→ PROVIDED DATA:
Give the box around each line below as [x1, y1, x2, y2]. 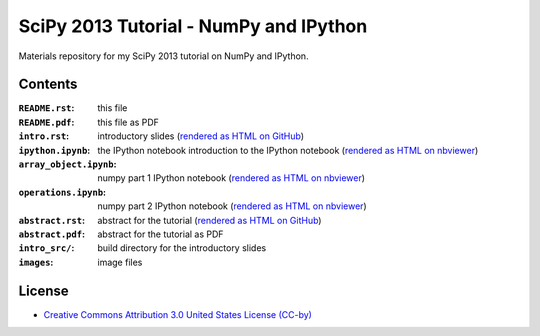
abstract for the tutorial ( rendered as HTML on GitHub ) [97, 214, 322, 226]
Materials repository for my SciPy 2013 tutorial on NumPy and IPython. [18, 50, 309, 62]
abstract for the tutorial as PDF [97, 228, 224, 240]
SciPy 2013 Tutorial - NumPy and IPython [18, 15, 368, 37]
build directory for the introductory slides [97, 242, 267, 254]
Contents [18, 76, 78, 93]
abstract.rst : [18, 214, 85, 226]
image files [97, 256, 143, 268]
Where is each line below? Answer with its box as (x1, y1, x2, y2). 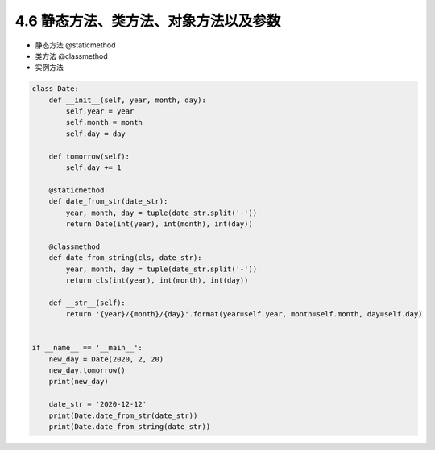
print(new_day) (48, 377, 109, 386)
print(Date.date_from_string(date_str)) (48, 423, 211, 431)
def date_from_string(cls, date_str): (48, 254, 202, 262)
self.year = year (65, 107, 135, 116)
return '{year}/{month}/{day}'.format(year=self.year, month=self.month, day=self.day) (65, 310, 423, 319)
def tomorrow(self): (48, 151, 130, 161)
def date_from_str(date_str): (48, 197, 168, 206)
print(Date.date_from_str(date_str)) (48, 411, 198, 420)
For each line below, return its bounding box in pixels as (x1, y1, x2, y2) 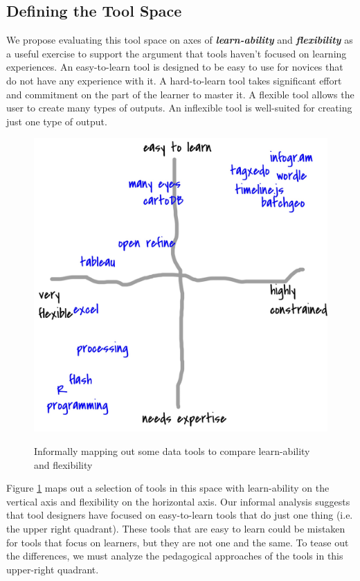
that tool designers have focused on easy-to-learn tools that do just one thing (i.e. (6, 508, 353, 522)
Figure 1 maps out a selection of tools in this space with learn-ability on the (6, 481, 330, 495)
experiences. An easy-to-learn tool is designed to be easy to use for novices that (6, 60, 343, 74)
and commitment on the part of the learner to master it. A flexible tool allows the (6, 87, 354, 101)
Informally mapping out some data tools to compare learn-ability (34, 443, 310, 458)
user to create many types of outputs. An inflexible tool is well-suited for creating (6, 100, 352, 115)
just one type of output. (6, 114, 107, 128)
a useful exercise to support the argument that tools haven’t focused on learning (6, 46, 347, 60)
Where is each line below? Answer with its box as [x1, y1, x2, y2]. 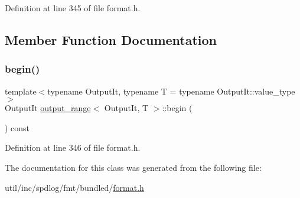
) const [5, 121, 30, 134]
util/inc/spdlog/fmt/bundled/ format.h [5, 181, 144, 193]
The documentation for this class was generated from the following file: [5, 161, 262, 173]
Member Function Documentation [5, 30, 217, 48]
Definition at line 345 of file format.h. [5, 2, 141, 14]
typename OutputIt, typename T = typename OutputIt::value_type [47, 85, 295, 97]
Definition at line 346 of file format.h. [5, 141, 141, 154]
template [5, 85, 37, 97]
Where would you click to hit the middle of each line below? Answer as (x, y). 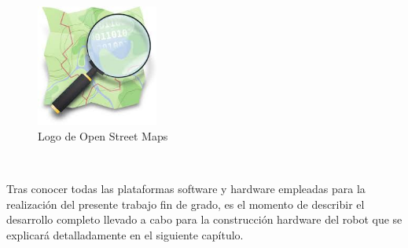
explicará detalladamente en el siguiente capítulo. (125, 234)
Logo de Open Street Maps (103, 135)
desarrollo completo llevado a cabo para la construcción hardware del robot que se (204, 219)
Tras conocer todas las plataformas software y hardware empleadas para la (186, 188)
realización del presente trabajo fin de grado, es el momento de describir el (186, 204)
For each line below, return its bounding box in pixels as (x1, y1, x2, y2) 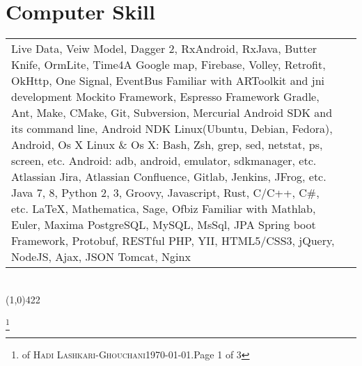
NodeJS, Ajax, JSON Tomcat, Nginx (11, 248, 191, 265)
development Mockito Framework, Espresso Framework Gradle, (11, 88, 320, 105)
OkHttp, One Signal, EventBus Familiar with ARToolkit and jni (11, 72, 325, 89)
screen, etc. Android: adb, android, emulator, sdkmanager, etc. (11, 152, 317, 169)
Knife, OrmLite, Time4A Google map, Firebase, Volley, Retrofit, (11, 56, 326, 73)
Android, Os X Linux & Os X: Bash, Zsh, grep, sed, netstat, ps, (11, 136, 323, 153)
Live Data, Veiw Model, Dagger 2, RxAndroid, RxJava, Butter (11, 40, 317, 57)
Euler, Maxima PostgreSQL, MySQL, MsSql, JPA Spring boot (11, 216, 316, 233)
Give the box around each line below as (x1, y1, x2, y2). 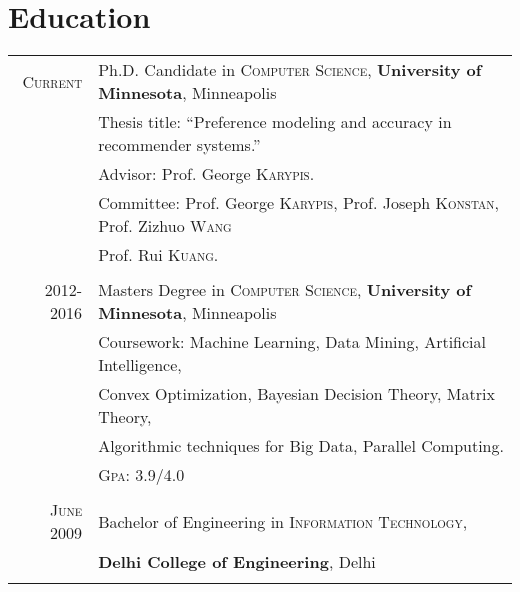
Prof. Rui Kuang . (98, 243, 219, 267)
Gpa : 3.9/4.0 (98, 463, 185, 487)
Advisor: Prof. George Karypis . (98, 162, 315, 186)
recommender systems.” (98, 133, 261, 157)
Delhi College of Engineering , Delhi (98, 550, 376, 574)
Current (22, 69, 83, 93)
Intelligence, (98, 353, 182, 377)
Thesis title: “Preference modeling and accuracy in (98, 110, 452, 134)
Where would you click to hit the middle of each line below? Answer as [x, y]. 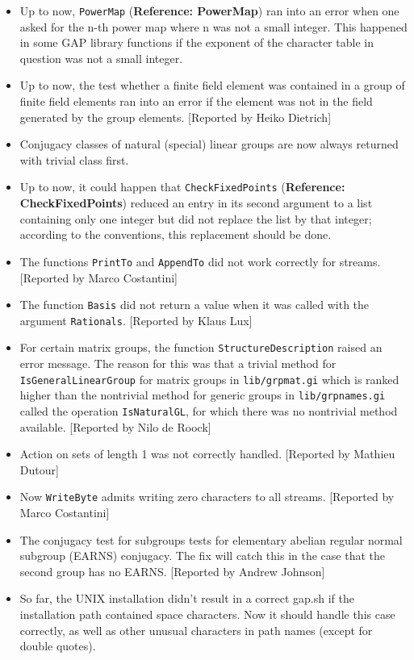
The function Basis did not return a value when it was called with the [194, 305]
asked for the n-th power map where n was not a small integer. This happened [213, 26]
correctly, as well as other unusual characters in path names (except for [196, 630]
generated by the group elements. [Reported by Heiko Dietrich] [176, 117]
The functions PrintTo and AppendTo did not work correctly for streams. [200, 261]
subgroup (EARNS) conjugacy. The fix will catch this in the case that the [202, 556]
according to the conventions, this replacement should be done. [176, 234]
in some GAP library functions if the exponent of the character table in [197, 42]
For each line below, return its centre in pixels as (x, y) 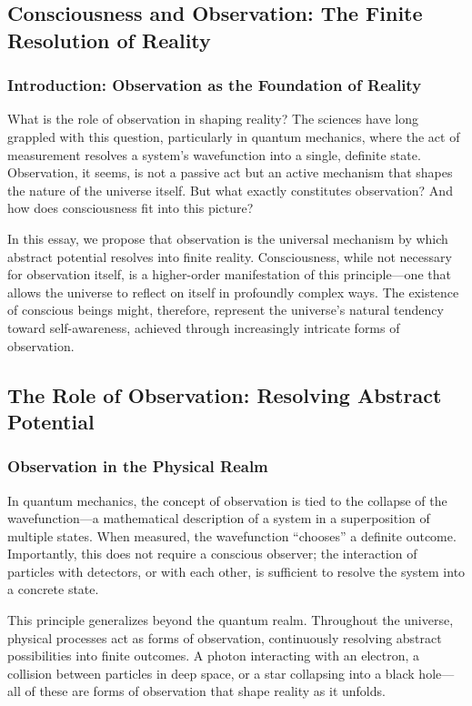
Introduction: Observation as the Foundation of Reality (215, 85)
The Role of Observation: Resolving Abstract (225, 394)
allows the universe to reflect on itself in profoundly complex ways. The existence (233, 292)
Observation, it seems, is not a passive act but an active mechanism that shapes (230, 172)
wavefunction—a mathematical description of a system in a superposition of (219, 518)
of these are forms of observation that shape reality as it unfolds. (205, 691)
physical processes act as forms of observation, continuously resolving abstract (225, 637)
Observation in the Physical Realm (138, 466)
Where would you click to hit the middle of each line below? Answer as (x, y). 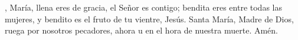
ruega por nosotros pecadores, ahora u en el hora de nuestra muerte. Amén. (141, 30)
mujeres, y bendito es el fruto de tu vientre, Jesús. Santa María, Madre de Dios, (149, 19)
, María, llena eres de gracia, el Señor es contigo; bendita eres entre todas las (143, 7)
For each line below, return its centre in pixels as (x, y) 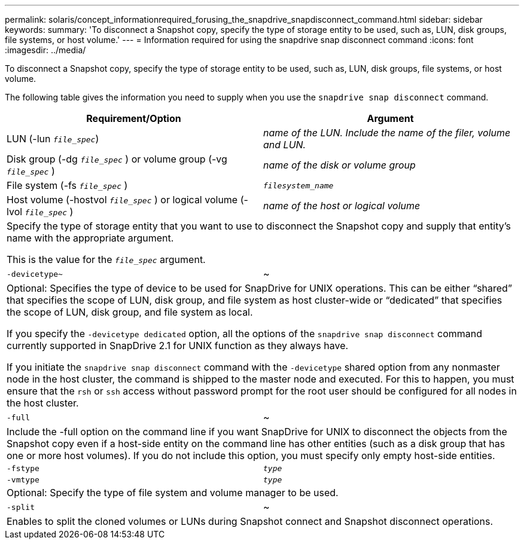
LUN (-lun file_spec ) (53, 139)
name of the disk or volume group (339, 165)
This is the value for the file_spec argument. (106, 259)
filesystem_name (298, 185)
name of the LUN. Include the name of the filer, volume (387, 133)
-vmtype (23, 480)
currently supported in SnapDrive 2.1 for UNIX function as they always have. (178, 346)
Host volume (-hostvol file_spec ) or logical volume (122, 200)
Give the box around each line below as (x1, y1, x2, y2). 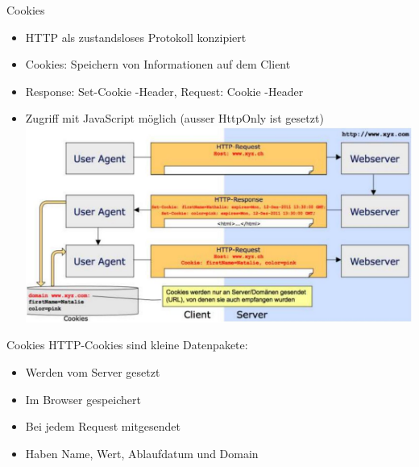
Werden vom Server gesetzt (25, 364, 160, 381)
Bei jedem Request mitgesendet (25, 418, 181, 435)
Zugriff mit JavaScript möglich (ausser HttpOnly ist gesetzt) (25, 110, 324, 127)
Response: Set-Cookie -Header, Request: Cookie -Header (25, 82, 304, 99)
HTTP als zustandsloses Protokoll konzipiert (25, 28, 247, 45)
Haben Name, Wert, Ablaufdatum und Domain (25, 444, 259, 461)
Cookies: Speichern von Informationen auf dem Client (25, 56, 291, 73)
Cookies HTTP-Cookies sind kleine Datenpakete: (6, 336, 248, 353)
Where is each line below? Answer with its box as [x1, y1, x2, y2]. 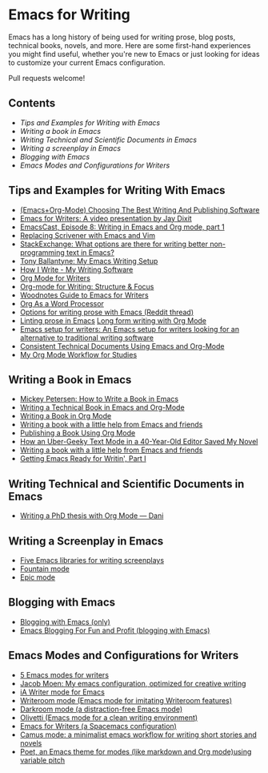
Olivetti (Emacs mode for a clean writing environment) [19, 712, 198, 722]
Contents [8, 96, 56, 110]
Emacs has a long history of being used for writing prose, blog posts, [8, 32, 236, 42]
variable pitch [19, 755, 66, 765]
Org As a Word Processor [19, 298, 104, 308]
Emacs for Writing [8, 6, 130, 24]
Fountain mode [19, 564, 70, 573]
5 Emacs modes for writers [19, 670, 110, 679]
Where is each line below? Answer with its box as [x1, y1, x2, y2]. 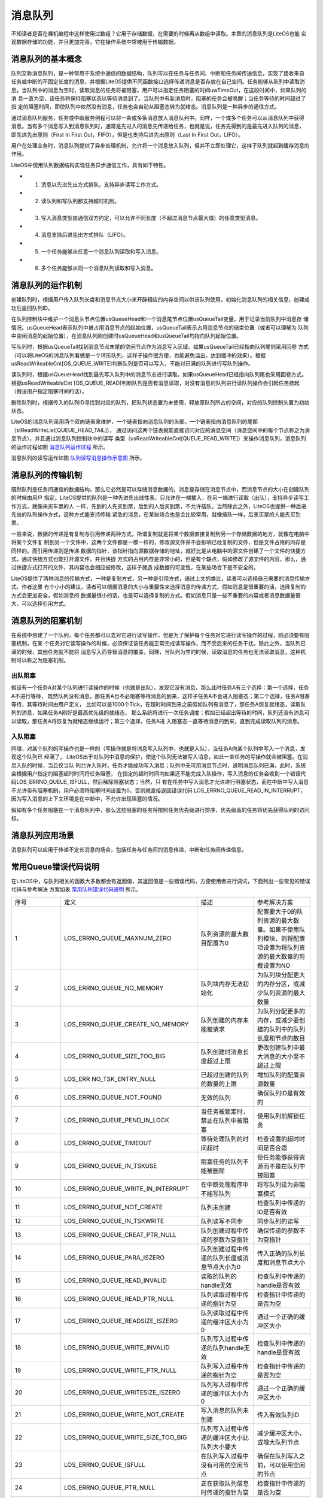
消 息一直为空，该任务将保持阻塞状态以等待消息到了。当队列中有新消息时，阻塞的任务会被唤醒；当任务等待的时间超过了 [11, 95, 306, 102]
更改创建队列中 [257, 1043, 299, 1052]
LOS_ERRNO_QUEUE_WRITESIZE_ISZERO [63, 1388, 181, 1396]
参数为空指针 [212, 1235, 249, 1243]
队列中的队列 [269, 1025, 305, 1033]
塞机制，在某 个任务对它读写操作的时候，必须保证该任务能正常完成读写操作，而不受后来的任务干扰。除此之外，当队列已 [11, 640, 306, 647]
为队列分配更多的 [257, 1007, 305, 1015]
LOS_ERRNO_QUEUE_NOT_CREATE [63, 1203, 163, 1211]
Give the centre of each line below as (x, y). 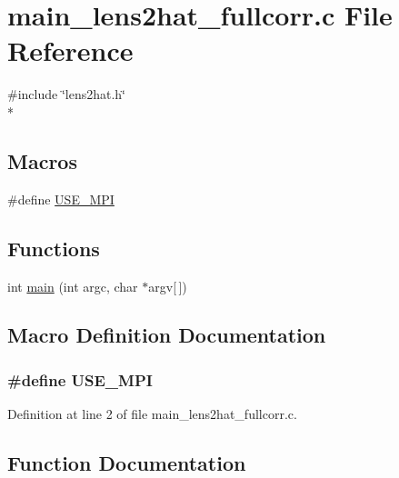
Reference (70, 50)
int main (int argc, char (73, 286)
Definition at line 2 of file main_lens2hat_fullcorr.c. (152, 414)
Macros (42, 160)
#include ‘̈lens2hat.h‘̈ (66, 94)
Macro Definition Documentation (167, 335)
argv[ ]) (168, 286)
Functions (54, 248)
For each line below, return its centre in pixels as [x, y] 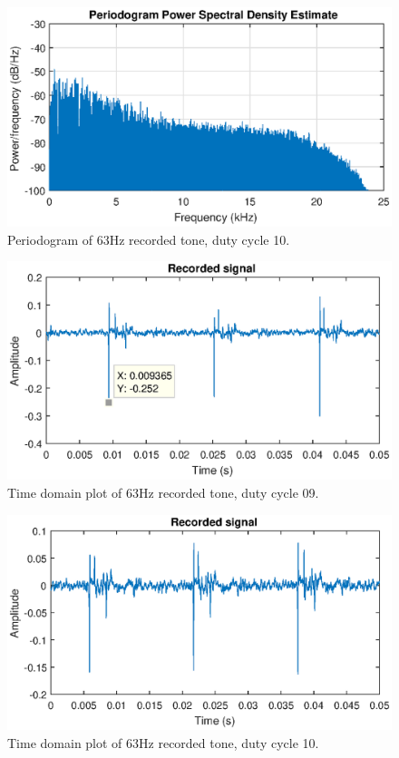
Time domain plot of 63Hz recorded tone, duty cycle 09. [163, 492]
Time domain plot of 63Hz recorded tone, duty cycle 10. [163, 742]
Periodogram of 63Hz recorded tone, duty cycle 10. [149, 239]
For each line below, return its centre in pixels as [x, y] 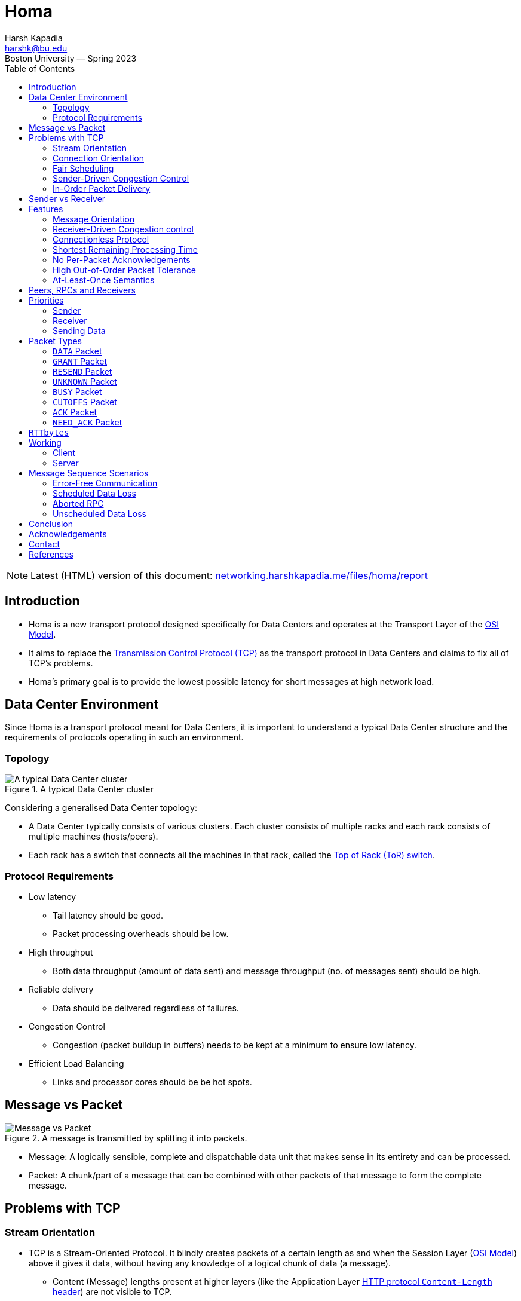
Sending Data [79, 330]
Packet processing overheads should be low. [141, 933]
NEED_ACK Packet [88, 422]
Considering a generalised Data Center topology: [101, 808]
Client [64, 452]
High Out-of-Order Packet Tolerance [124, 270]
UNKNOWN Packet [85, 381]
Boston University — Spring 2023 [71, 58]

→ ACTION ITEM:
Although pictures appear among the records above, none are to be output; print exactly the lines from the line containing "Macro Definition Documentation (167, 335)" through the line containing "Time domain plot of 63Hz recorded tone, duty cycle 10.".

→ TASK SOLUTION:
Macro Definition Documentation (167, 335)
argv[ ]) (168, 286)
Functions (54, 248)
For each line below, return its centre in pixels as [x, y] 
Time domain plot of 63Hz recorded tone, duty cycle 09. [163, 492]
Time domain plot of 63Hz recorded tone, duty cycle 10. [163, 742]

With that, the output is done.